Held: Because the state-court decision did not result in an “unreasonable application of … clearly established Federal law,” §2254(d)(1), the Ninth Circuit erred in granting habeas relief to Sarausad. Pp. 10–17.

    (a) When a state court’s application of governing federal law is challenged, the decision “ ‘must be shown to be not only erroneous, but objectively unreasonable.’ ” Middleton v. McNeil, 541 U. S. 433 (per curiam). A defendant challenging the constitutionality of a jury instruction that quotes a state statute must show both that the instruction was ambiguous and that there was “ ‘a reasonable likelihood’ ” that the jury applied the instruction in a way that relieved the State of its burden of proving every element of the crime beyond a reasonable doubt. Estelle v. McGuire, 502 U. S. 62 . The instruction “must be considered in the context of the instructions as a whole and the trial record,” ibid., and the pertinent question is whether the “instruction by itself so infected the entire trial that the resulting conviction violates due process,’ ” ibid. Pp. 10–11.

    (b) Because the Washington courts’ conclusion that the jury instruction was unambiguous was not objectively unreasonable, the Ninth Circuit should have ended its §2254(d)(1) inquiry there. The instruction parroted the state statute’s language, requiring the jury to find Sarausad guilty as an accomplice “in the commission of the [murder]” if he acted “with knowledge that [his conduct would] promote or facilitate the commission of the [murder],” Wash. Rev. Code §§9A.08.020(2)(c), (3)(a). The instruction cannot be assigned any meaning different from the one given to it by the Washington courts. Pp. 11–12.

    (c) Even if the instruction were ambiguous, the Ninth Circuit still erred in finding it so ambiguous as to cause a federal constitutional violation requiring reversal under AEDPA. The Washington courts reasonably applied this Court’s precedent when they found no “reasonable likelihood” that the prosecutor’s closing argument caused the jury to apply the instruction in a way that relieved the State of its burden to prove every element of the crime beyond a reasonable doubt.
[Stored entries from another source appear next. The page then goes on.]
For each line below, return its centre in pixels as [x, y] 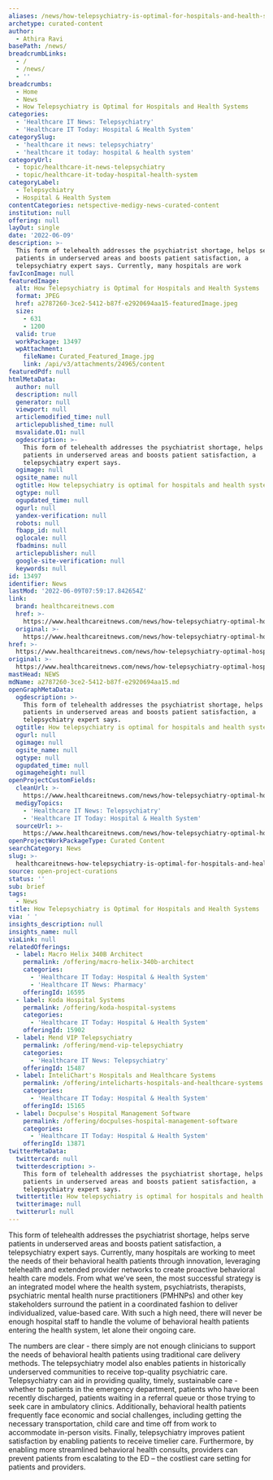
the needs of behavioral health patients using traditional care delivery [125, 1354]
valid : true [36, 334]
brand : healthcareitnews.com [65, 606]
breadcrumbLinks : [38, 54]
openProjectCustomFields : [52, 781]
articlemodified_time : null [63, 417]
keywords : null [41, 568]
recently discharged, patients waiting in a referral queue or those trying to [132, 1398]
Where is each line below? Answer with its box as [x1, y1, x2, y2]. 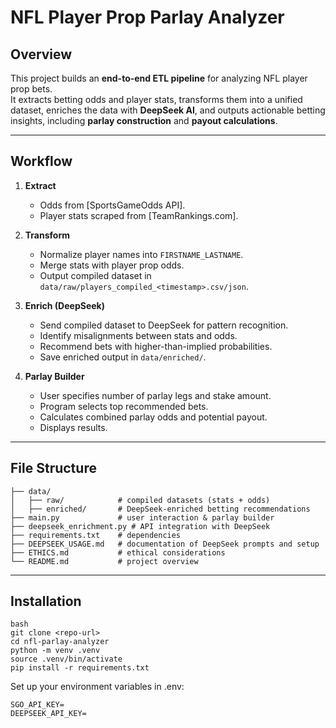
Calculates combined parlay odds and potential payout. [39, 411, 268, 423]
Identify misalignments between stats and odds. [39, 329, 238, 341]
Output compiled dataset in [39, 269, 152, 281]
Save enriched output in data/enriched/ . [39, 351, 207, 363]
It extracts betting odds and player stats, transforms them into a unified [10, 94, 303, 105]
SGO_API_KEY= [10, 700, 65, 710]
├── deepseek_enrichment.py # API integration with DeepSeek [10, 521, 271, 531]
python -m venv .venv [10, 646, 101, 656]
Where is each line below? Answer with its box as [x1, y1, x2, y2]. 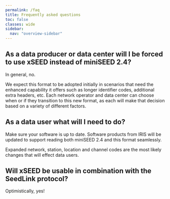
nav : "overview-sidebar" [10, 31, 63, 36]
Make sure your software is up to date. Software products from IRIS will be [5, 131, 161, 137]
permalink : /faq [5, 7, 40, 13]
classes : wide [5, 21, 36, 27]
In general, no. [5, 71, 36, 77]
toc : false [5, 17, 29, 22]
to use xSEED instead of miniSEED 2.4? [5, 58, 131, 67]
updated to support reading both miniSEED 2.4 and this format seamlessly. [5, 136, 162, 143]
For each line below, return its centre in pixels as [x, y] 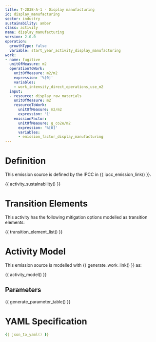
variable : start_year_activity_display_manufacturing [65, 50]
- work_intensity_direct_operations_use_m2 [59, 87]
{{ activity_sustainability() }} [33, 184]
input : [16, 91]
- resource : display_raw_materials [46, 96]
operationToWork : [27, 69]
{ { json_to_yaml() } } [27, 334]
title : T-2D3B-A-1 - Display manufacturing [50, 10]
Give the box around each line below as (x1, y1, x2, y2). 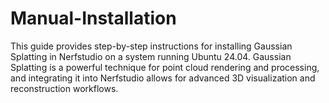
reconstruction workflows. (10, 82, 119, 94)
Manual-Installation (10, 7, 177, 30)
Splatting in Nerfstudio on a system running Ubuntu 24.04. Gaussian (10, 50, 292, 62)
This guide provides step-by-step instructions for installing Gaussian (10, 40, 293, 52)
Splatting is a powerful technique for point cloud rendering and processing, (10, 61, 320, 73)
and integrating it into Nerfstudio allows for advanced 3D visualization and (10, 72, 316, 84)
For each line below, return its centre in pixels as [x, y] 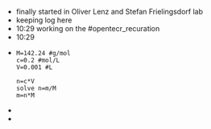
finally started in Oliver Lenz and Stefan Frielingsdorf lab [110, 12]
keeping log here [44, 20]
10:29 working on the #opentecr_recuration [88, 28]
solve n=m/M [36, 88]
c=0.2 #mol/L [38, 60]
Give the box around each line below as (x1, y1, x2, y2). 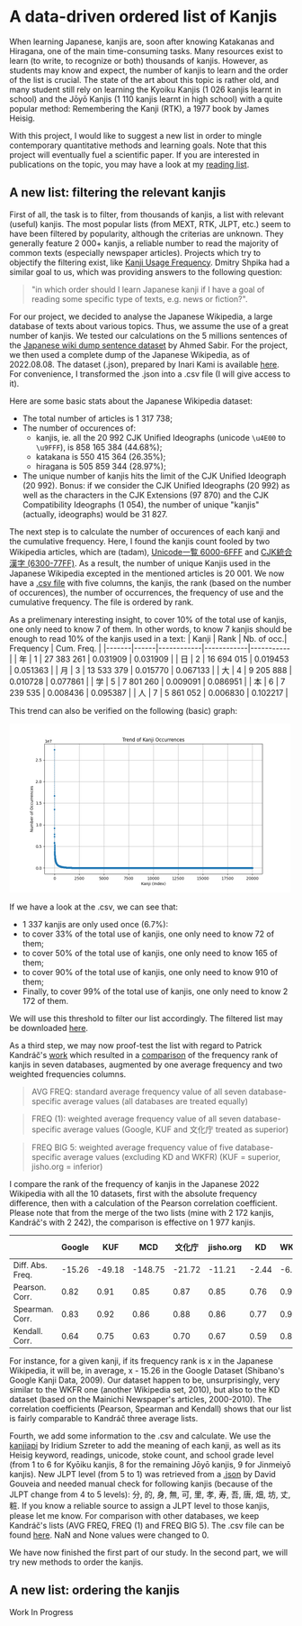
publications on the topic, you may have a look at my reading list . (9, 159, 250, 169)
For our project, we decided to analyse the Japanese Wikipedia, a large (9, 311, 273, 322)
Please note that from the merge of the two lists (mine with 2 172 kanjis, (9, 1207, 274, 1218)
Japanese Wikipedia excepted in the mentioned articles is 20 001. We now (9, 568, 285, 579)
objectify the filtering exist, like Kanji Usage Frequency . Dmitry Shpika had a (9, 257, 290, 268)
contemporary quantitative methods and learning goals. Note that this (9, 140, 267, 151)
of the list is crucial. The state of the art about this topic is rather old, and (9, 74, 280, 85)
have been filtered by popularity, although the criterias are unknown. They (9, 228, 284, 239)
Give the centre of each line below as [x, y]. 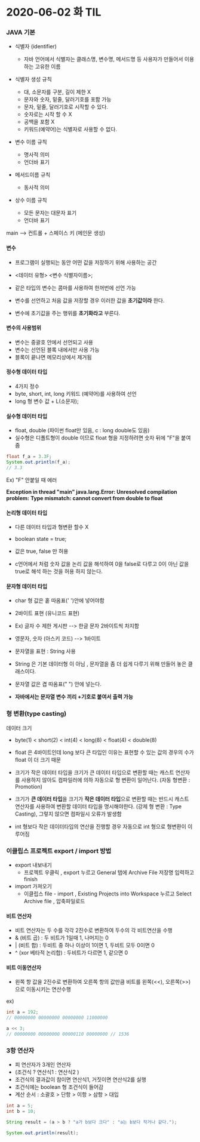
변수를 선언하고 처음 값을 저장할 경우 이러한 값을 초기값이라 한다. [90, 300]
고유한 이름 [48, 67]
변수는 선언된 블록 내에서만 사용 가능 [57, 349]
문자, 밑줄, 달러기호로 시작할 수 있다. [66, 107]
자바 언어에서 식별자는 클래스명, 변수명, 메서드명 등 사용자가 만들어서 [103, 59]
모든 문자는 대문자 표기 [50, 213]
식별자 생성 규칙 [33, 79]
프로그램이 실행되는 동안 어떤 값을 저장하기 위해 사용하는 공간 [86, 262]
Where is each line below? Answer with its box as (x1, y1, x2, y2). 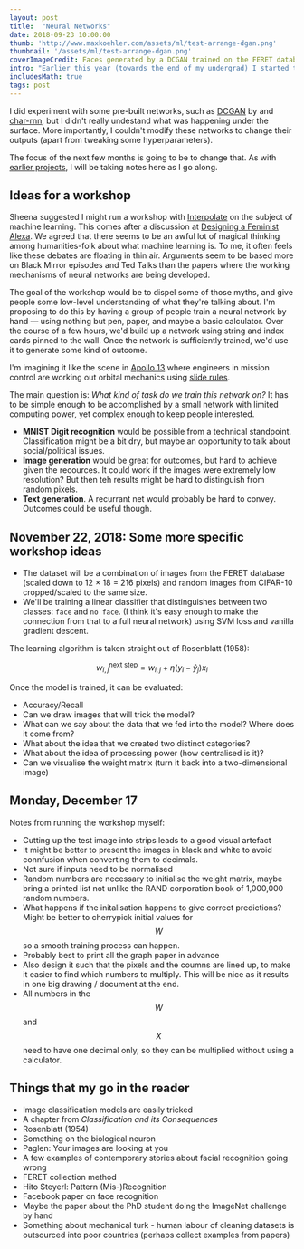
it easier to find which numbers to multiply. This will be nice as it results (22, 968, 290, 979)
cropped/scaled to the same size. (22, 587, 147, 598)
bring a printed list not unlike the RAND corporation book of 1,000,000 (22, 882, 284, 893)
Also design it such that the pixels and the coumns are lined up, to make (22, 959, 291, 970)
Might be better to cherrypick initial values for (22, 911, 194, 922)
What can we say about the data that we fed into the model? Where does (22, 718, 295, 729)
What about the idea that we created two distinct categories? (22, 737, 251, 748)
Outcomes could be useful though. (22, 504, 152, 514)

The prosecutor consistently argued that Sarausad was guilty as an accomplice because he acted with knowledge that he was facilitating a driveby shooting. She never argued that the admission by Sarausad and Reyes that they anticipated a fight was a concession of accomplice liability for murder. Sarausad’s attorney also homed in on the key question, stressing a lack of evidence showing that Sarausad knew that his assistance would promote or facilitate a premeditated murder. Every state and federal appellate court that reviewed the verdict found the evidence supporting Sarausad’s knowledge of a shooting legally sufficient to convict him under Washington law. Given the strength of that evidence, and the jury’s failure to convict Reyes—who had also been charged as an accomplice to murder and admitted knowledge of a possible fight—it was not objectively unreasonable for the Washington courts to conclude that the jury convicted Sarausad because it believed that he, unlike Reyes, had knowledge of more than just a fistfight. The Ninth Circuit’s contrary reasoning is unconvincing. Pp. 13–17.

479 F. 3d 671, reversed and remanded.

    Thomas, J., delivered the opinion of the Court, in which Roberts, C. J., and Scalia, Kennedy, Breyer, and Alito, JJ., joined. Souter, J., filed a dissenting opinion, in which Stevens and Ginsburg, JJ., joined.